[Items from a dataset]
┌────────

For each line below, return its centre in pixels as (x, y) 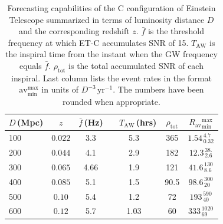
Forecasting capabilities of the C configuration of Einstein (112, 8)
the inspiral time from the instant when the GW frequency (112, 54)
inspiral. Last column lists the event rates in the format (112, 78)
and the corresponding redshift (74, 31)
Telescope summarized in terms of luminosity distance (107, 19)
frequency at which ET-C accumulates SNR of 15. (98, 42)
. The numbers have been (158, 89)
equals (30, 65)
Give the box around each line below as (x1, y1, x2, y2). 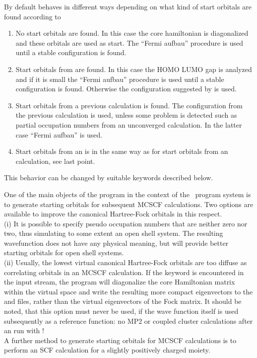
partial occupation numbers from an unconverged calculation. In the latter (15, 119, 242, 130)
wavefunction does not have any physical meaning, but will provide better (4, 237, 229, 248)
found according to (4, 11, 61, 21)
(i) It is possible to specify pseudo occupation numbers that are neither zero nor (4, 218, 248, 228)
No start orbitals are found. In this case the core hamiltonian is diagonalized (15, 28, 249, 38)
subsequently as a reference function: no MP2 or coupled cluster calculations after (4, 315, 253, 326)
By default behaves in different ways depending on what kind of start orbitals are (4, 1, 252, 11)
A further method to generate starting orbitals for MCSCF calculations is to (4, 335, 237, 345)
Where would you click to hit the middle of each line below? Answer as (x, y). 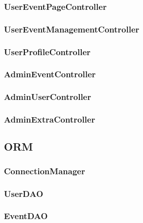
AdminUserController (48, 97)
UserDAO (24, 193)
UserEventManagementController (72, 29)
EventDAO (26, 216)
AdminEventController (50, 74)
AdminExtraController (50, 119)
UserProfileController (47, 51)
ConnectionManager (45, 171)
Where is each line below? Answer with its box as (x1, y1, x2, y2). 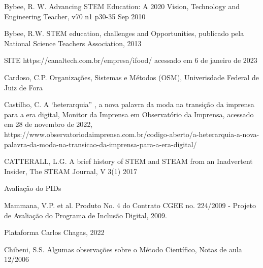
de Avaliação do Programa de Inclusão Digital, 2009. (4, 210, 167, 220)
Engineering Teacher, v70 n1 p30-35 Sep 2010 (4, 11, 146, 21)
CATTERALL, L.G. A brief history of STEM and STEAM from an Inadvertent (4, 156, 253, 166)
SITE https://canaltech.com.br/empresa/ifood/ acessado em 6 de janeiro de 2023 (4, 55, 257, 65)
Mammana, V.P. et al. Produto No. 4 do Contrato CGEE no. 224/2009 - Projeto (4, 199, 256, 210)
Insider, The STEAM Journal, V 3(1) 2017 (4, 165, 137, 176)
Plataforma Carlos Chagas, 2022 (4, 227, 105, 238)
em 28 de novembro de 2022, (4, 119, 93, 129)
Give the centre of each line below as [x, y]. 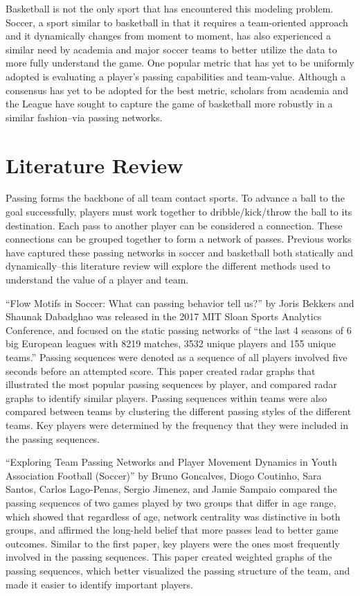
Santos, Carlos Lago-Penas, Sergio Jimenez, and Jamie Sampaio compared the [171, 489]
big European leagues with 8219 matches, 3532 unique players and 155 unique [171, 343]
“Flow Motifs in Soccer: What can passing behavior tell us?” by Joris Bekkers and [180, 303]
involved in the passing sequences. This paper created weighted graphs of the [169, 557]
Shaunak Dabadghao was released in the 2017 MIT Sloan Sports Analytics [164, 316]
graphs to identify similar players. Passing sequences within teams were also [166, 397]
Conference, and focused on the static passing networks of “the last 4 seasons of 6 [179, 330]
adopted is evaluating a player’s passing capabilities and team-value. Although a [176, 76]
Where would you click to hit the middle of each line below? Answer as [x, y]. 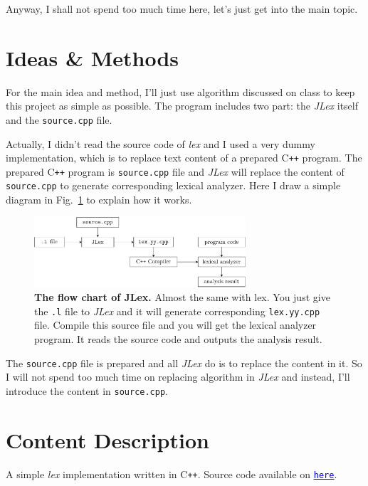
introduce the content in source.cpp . [87, 390]
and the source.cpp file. [59, 119]
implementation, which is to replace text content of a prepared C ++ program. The [184, 158]
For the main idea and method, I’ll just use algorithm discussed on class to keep [180, 91]
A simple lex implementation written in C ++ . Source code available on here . [172, 474]
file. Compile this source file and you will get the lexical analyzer [175, 325]
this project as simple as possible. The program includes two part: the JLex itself [182, 106]
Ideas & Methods [93, 57]
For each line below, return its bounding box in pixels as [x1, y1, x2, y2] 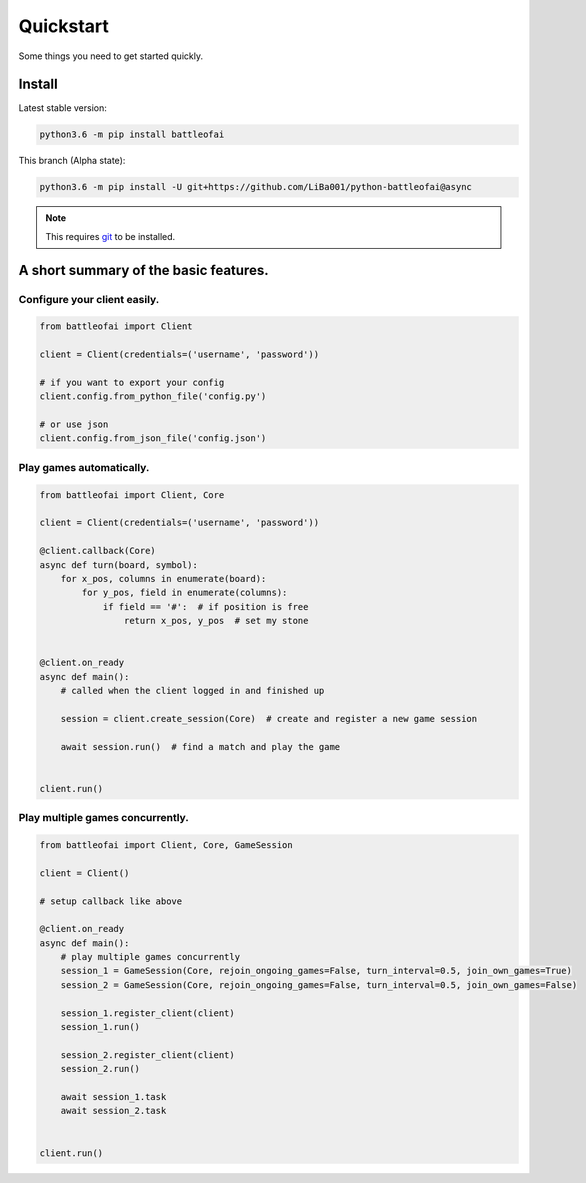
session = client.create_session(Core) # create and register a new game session [60, 713, 478, 724]
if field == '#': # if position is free [102, 601, 309, 612]
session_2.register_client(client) [60, 1049, 235, 1060]
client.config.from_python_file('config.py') [39, 391, 267, 402]
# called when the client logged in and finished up [60, 685, 325, 697]
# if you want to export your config [39, 376, 225, 388]
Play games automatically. [18, 460, 150, 474]
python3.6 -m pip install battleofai [39, 129, 225, 140]
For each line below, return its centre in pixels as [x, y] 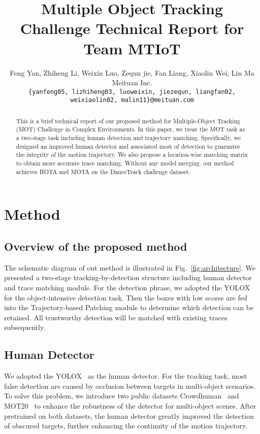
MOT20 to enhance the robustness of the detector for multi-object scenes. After [130, 405]
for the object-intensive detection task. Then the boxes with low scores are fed [126, 297]
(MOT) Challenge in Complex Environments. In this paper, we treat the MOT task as [131, 129]
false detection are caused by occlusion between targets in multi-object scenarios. [130, 386]
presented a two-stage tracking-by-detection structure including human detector [128, 277]
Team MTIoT [132, 48]
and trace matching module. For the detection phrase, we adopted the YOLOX [127, 287]
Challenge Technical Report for [132, 28]
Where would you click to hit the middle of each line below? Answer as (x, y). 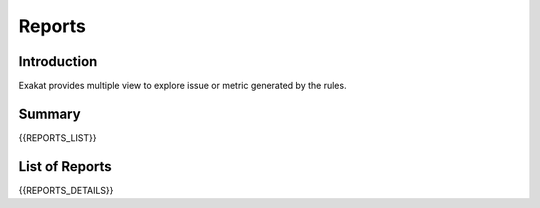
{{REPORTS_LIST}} (57, 137)
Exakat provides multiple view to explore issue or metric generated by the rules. (182, 86)
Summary (49, 113)
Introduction (58, 61)
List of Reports (65, 166)
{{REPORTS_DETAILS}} (66, 190)
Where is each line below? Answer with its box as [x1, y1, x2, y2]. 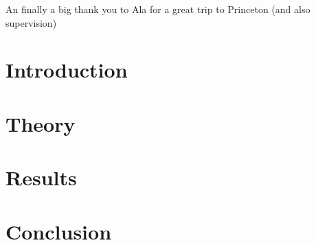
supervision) [5, 15, 57, 30]
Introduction [5, 56, 128, 84]
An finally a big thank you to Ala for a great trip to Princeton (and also [5, 2, 311, 16]
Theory [5, 109, 76, 137]
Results [5, 163, 77, 191]
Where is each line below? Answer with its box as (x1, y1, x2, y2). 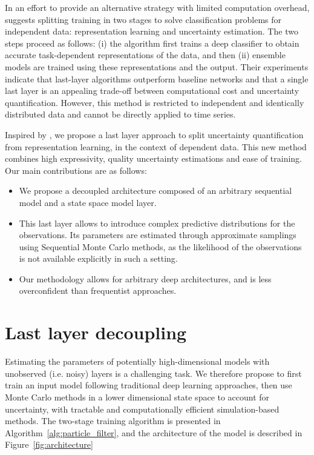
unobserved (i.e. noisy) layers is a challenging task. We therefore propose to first (5, 367, 302, 379)
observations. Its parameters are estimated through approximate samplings (19, 228, 296, 241)
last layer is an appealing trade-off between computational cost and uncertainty (5, 84, 299, 97)
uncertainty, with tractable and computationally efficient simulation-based (5, 402, 280, 415)
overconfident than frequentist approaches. (19, 284, 177, 297)
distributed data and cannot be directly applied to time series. (5, 108, 236, 121)
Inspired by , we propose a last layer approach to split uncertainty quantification (5, 128, 304, 141)
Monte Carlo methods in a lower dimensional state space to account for (5, 390, 270, 403)
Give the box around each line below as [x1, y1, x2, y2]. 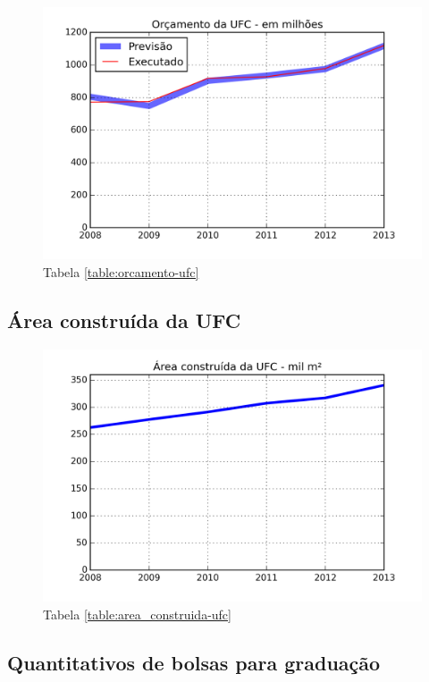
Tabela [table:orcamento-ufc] [43, 262, 199, 281]
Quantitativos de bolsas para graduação [7, 648, 381, 676]
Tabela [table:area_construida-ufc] [43, 604, 231, 623]
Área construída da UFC [7, 306, 241, 333]
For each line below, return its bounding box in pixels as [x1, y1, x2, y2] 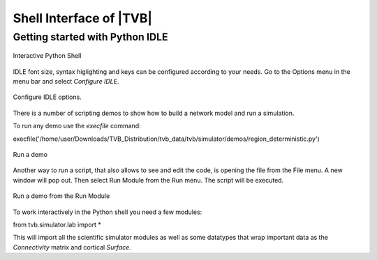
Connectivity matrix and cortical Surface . [13, 243, 132, 251]
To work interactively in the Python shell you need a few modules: [13, 208, 202, 216]
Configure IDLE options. [13, 93, 82, 101]
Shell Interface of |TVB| [13, 10, 153, 26]
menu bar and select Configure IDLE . [13, 77, 119, 85]
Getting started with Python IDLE [13, 31, 168, 43]
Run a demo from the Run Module [13, 192, 110, 200]
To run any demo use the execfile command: [13, 122, 141, 130]
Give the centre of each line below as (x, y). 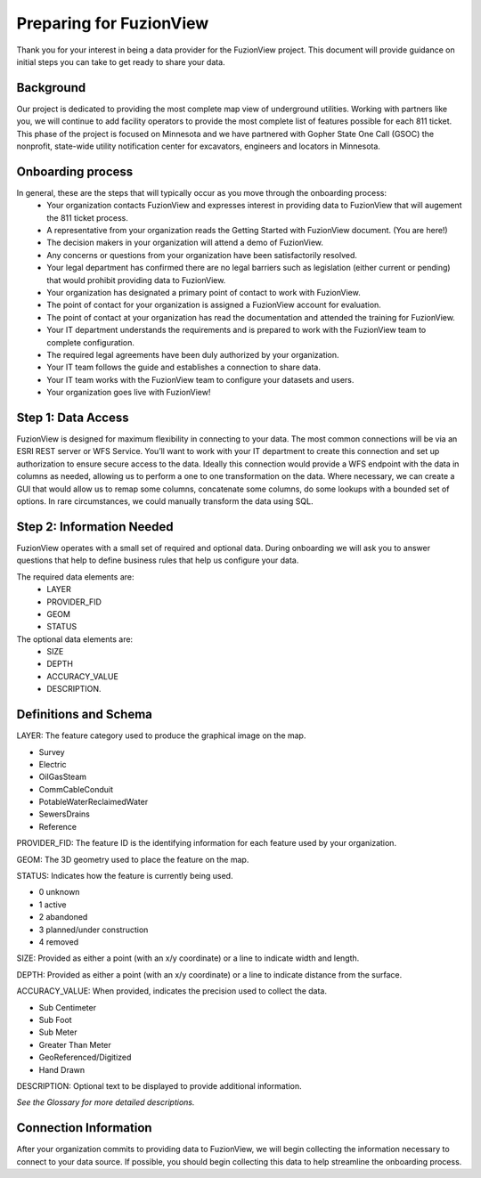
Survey (52, 751)
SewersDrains (65, 814)
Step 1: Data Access (73, 417)
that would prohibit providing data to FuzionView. (136, 280)
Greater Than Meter (75, 1044)
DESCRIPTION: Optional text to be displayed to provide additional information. (159, 1085)
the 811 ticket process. (87, 217)
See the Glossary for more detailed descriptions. (106, 1102)
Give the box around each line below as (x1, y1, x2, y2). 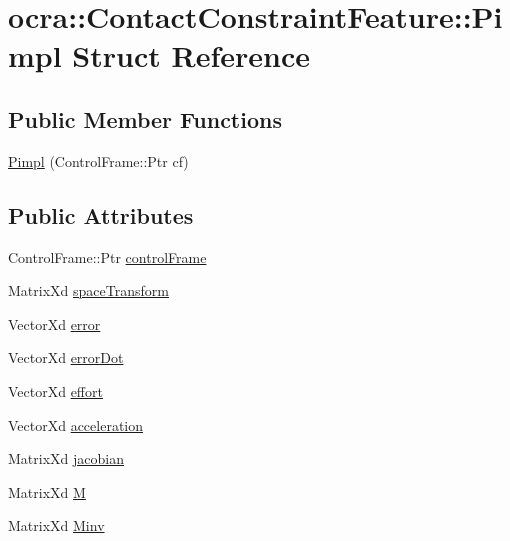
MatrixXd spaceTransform (8, 280, 169, 301)
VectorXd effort (8, 380, 103, 401)
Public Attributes (8, 199, 194, 230)
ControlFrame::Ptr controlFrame (8, 246, 207, 267)
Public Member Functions (8, 103, 282, 134)
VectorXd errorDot (8, 347, 124, 368)
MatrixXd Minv (8, 515, 105, 536)
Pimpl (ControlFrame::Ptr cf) (8, 150, 189, 171)

└────────

● Problem details:
The reply should hold exactly the lines above, starting at the line with "this project as" and ending at the line with "Team MTIoT [132, 48]", and no pictures.

● Answer to the exercise:
this project as simple as possible. The program includes two part: the JLex itself [182, 106]
Ideas & Methods [93, 57]
For each line below, return its bounding box in pixels as [x1, y1, x2, y2] 
session = client.create_session(Core) # create and register a new game session [60, 713, 478, 724]
if field == '#': # if position is free [102, 601, 309, 612]
session_2.register_client(client) [60, 1049, 235, 1060]
client.config.from_python_file('config.py') [39, 391, 267, 402]
# called when the client logged in and finished up [60, 685, 325, 697]
# if you want to export your config [39, 376, 225, 388]
Play games automatically. [18, 460, 150, 474]
python3.6 -m pip install battleofai [39, 129, 225, 140]
For each line below, return its centre in pixels as [x, y] 
MOT20 to enhance the robustness of the detector for multi-object scenes. After [130, 405]
for the object-intensive detection task. Then the boxes with low scores are fed [126, 297]
(MOT) Challenge in Complex Environments. In this paper, we treat the MOT task as [131, 129]
false detection are caused by occlusion between targets in multi-object scenarios. [130, 386]
presented a two-stage tracking-by-detection structure including human detector [128, 277]
Team MTIoT [132, 48]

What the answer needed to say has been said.